*Records provided*:
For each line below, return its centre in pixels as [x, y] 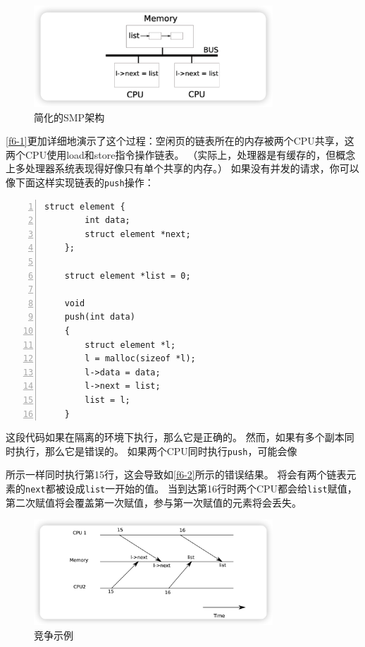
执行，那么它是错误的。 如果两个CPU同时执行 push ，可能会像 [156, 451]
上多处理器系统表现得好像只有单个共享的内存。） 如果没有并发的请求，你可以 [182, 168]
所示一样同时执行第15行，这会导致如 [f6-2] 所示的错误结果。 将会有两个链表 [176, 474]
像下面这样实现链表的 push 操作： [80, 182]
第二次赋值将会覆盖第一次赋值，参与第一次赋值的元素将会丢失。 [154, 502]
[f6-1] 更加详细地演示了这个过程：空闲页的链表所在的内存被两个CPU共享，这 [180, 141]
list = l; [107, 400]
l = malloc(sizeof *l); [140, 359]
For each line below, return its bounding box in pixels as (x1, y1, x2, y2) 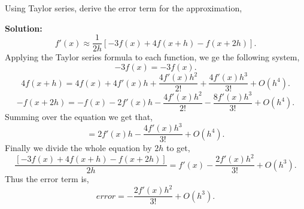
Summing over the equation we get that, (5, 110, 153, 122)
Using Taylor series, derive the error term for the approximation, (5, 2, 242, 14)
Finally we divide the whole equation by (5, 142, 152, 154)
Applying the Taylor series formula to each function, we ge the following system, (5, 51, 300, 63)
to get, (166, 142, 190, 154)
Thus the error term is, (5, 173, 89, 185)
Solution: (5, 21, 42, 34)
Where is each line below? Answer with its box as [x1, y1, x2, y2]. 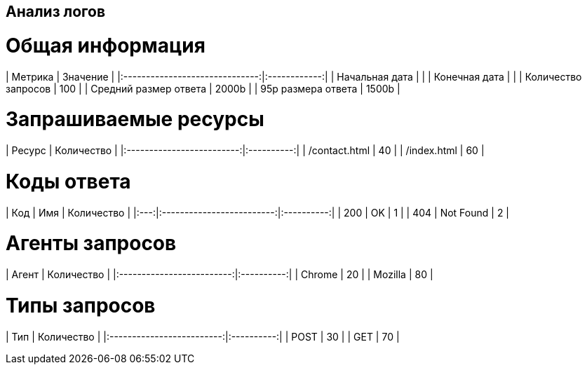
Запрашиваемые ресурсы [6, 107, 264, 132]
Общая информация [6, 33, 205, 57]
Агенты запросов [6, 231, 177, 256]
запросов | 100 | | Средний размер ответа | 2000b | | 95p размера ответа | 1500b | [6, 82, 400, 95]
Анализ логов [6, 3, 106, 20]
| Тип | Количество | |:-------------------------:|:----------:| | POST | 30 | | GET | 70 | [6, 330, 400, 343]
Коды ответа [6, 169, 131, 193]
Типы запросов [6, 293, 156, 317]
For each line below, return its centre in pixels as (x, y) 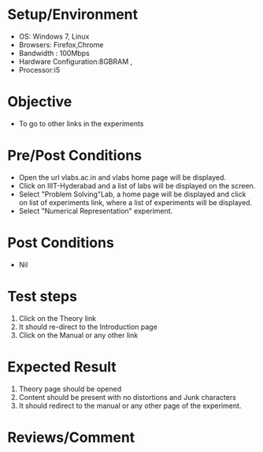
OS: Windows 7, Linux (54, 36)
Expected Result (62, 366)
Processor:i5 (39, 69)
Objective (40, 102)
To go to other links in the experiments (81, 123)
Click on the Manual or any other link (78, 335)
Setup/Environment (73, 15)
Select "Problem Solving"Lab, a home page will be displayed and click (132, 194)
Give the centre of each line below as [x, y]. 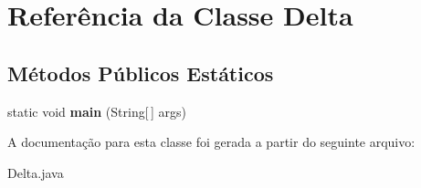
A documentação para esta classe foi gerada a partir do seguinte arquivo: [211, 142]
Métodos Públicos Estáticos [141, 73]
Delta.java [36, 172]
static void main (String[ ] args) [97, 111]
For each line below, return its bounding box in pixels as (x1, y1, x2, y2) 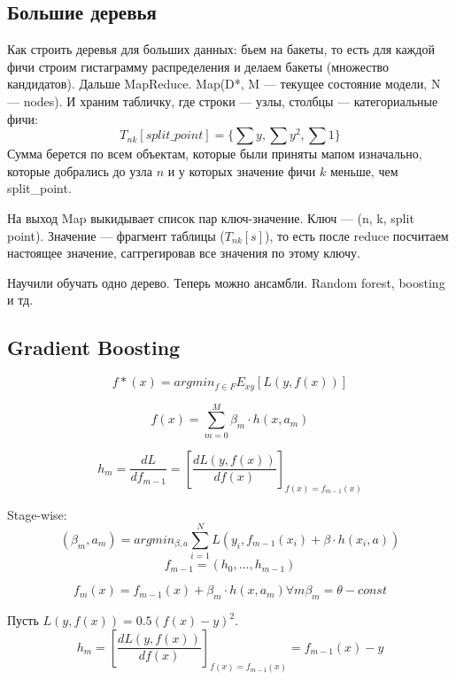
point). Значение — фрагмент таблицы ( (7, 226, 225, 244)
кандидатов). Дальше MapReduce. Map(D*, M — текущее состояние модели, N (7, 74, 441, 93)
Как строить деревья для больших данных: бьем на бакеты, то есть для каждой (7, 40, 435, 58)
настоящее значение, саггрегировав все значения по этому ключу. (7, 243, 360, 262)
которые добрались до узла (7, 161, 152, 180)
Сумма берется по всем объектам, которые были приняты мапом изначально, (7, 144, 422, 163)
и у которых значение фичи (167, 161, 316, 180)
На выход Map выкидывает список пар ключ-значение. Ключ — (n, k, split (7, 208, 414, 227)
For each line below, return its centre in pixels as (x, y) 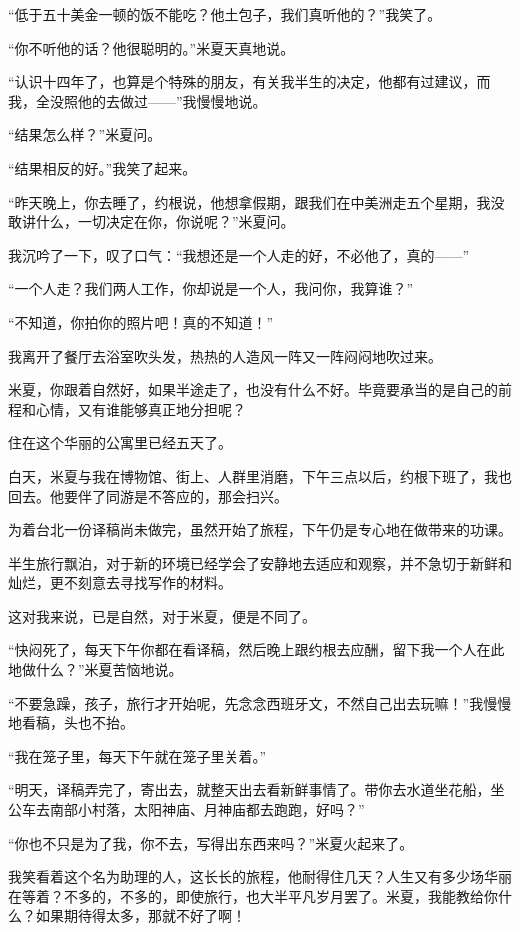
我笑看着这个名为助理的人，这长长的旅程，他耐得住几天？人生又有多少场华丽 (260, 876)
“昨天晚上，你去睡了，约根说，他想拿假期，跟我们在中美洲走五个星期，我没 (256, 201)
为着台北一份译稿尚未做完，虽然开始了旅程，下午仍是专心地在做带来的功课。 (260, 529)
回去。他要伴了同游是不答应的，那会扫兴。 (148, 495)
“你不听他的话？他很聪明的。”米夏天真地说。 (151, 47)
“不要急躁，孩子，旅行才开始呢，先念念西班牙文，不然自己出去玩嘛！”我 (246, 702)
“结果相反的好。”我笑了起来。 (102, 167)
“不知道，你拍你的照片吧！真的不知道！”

*Problem details*: Give every entry above again, exactly, and keep all pictures out of it.

*Answer space*:
For each line below, return its centre in pixels as [x, y] 
执行，那么它是错误的。 如果两个CPU同时执行 push ，可能会像 [156, 451]
上多处理器系统表现得好像只有单个共享的内存。） 如果没有并发的请求，你可以 [182, 168]
所示一样同时执行第15行，这会导致如 [f6-2] 所示的错误结果。 将会有两个链表 [176, 474]
像下面这样实现链表的 push 操作： [80, 182]
第二次赋值将会覆盖第一次赋值，参与第一次赋值的元素将会丢失。 [154, 502]
[f6-1] 更加详细地演示了这个过程：空闲页的链表所在的内存被两个CPU共享，这 [180, 141]
list = l; [107, 400]
l = malloc(sizeof *l); [140, 359]
For each line below, return its bounding box in pixels as (x1, y1, x2, y2) 
Summing over the equation we get that, (5, 110, 153, 122)
Using Taylor series, derive the error term for the approximation, (5, 2, 242, 14)
Finally we divide the whole equation by (5, 142, 152, 154)
Applying the Taylor series formula to each function, we ge the following system, (5, 51, 300, 63)
to get, (166, 142, 190, 154)
Thus the error term is, (5, 173, 89, 185)
Solution: (5, 21, 42, 34)
Where is each line below? Answer with its box as [x1, y1, x2, y2]. 
Запрашиваемые ресурсы [6, 107, 264, 132]
Общая информация [6, 33, 205, 57]
Агенты запросов [6, 231, 177, 256]
запросов | 100 | | Средний размер ответа | 2000b | | 95p размера ответа | 1500b | [6, 82, 400, 95]
Анализ логов [6, 3, 106, 20]
| Тип | Количество | |:-------------------------:|:----------:| | POST | 30 | | GET | 70 | [6, 330, 400, 343]
Коды ответа [6, 169, 131, 193]
Типы запросов [6, 293, 156, 317]
For each line below, return its centre in pixels as (x, y) 
OS: Windows 7, Linux (54, 36)
Expected Result (62, 366)
Processor:i5 (39, 69)
Objective (40, 102)
To go to other links in the experiments (81, 123)
Click on the Manual or any other link (78, 335)
Setup/Environment (73, 15)
Select "Problem Solving"Lab, a home page will be displayed and click (132, 194)
Give the centre of each line below as [x, y]. 
A documentação para esta classe foi gerada a partir do seguinte arquivo: [211, 142]
Métodos Públicos Estáticos [141, 73]
Delta.java [36, 172]
static void main (String[ ] args) [97, 111]
For each line below, return its bounding box in pixels as (x1, y1, x2, y2) 
point). Значение — фрагмент таблицы ( (7, 226, 225, 244)
кандидатов). Дальше MapReduce. Map(D*, M — текущее состояние модели, N (7, 74, 441, 93)
Как строить деревья для больших данных: бьем на бакеты, то есть для каждой (7, 40, 435, 58)
настоящее значение, саггрегировав все значения по этому ключу. (7, 243, 360, 262)
которые добрались до узла (7, 161, 152, 180)
Сумма берется по всем объектам, которые были приняты мапом изначально, (7, 144, 422, 163)
и у которых значение фичи (167, 161, 316, 180)
На выход Map выкидывает список пар ключ-значение. Ключ — (n, k, split (7, 208, 414, 227)
For each line below, return its centre in pixels as (x, y) 
我笑看着这个名为助理的人，这长长的旅程，他耐得住几天？人生又有多少场华丽 (260, 876)
“昨天晚上，你去睡了，约根说，他想拿假期，跟我们在中美洲走五个星期，我没 (256, 201)
为着台北一份译稿尚未做完，虽然开始了旅程，下午仍是专心地在做带来的功课。 (260, 529)
回去。他要伴了同游是不答应的，那会扫兴。 (148, 495)
“你不听他的话？他很聪明的。”米夏天真地说。 (151, 47)
“不要急躁，孩子，旅行才开始呢，先念念西班牙文，不然自己出去玩嘛！”我 (246, 702)
“结果相反的好。”我笑了起来。 (102, 167)
“不知道，你拍你的照片吧！真的不知道！”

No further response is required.